## Line Chart: Test Accuracy on GSM8K with Scaled Inference Compute
### Overview
The chart illustrates the relationship between the number of samples (`n`) and test accuracy (Maj@n %) for three distinct methods: Independent Samples, Self-rewarding Correction (IFT), and Self-rewarding Correction (IFT + M-DPO). Accuracy improves as the number of samples increases, with the IFT + M-DPO method consistently outperforming the others.
### Components/Axes
- **X-axis**: `n: the number of samples` (values: 2, 4, 8, 16, 32, 64).
- **Y-axis**: `Maj@n (%)` (range: 78% to 92%).
- **Legend**: Located at the bottom-right corner, with three entries:
- Green line: Independent Samples
- Blue line: Self-rewarding Correction (IFT)
- Red line: Self-rewarding Correction (IFT + M-DPO)
### Detailed Analysis
1. **Independent Samples (Green Line)**:
- Starts at **77.5%** at `n=2`.
- Gradually increases to **89.5%** at `n=64`.
- Slope: Moderate upward trend.
2. **Self-rewarding Correction (IFT) (Blue Line)**:
- Starts at **80.5%** at `n=2`.
- Rises sharply to **91.8%** at `n=64`.
- Slope: Steeper than Independent Samples, with a plateau near `n=32`.
3. **Self-rewarding Correction (IFT + M-DPO) (Red Line)**:
- Starts at **81.5%** at `n=2`.
- Peaks at **92.2%** at `n=64`.
- Slope: Steepest initial rise, maintaining the highest accuracy across all `n`.
### Key Observations
- The **red line (IFT + M-DPO)** consistently outperforms the other methods, achieving the highest accuracy at every sample size.
- The **blue line (IFT)** surpasses the green line (Independent Samples) at `n=4` and maintains a lead thereafter.
- All methods show diminishing returns as `n` increases beyond 32, with accuracy gains becoming smaller.
### Interpretation
The data demonstrates that **self-rewarding correction mechanisms** (particularly when combined with M-DPO) significantly enhance test accuracy on GSM8K compared to independent sampling.
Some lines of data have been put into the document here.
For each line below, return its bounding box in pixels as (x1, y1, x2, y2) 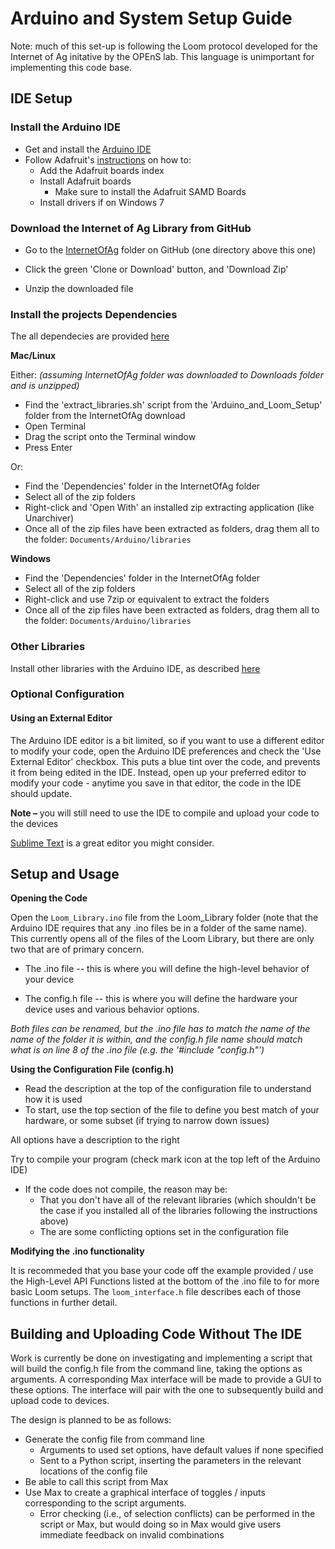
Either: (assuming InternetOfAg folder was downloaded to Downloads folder (10, 369, 324, 381)
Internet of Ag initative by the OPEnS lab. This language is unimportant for (10, 50, 315, 62)
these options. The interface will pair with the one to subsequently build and (10, 1384, 324, 1396)
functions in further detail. (10, 1297, 118, 1309)
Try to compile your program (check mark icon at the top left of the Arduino (10, 1153, 321, 1166)
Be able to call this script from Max (24, 1476, 169, 1488)
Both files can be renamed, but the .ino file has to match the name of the (10, 1023, 311, 1035)
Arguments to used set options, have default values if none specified (39, 1444, 324, 1456)

The scaling of inference compute (increasing `n`) benefits all methods, but the synergistic effect of IFT and M-DPO yields the most robust performance. This suggests that integrating self-rewarding strategies with M-DPO could be critical for optimizing large language model evaluations. The plateau observed in the blue line at higher `n` implies potential saturation limits for IFT alone, whereas the red line’s sustained growth indicates greater scalability.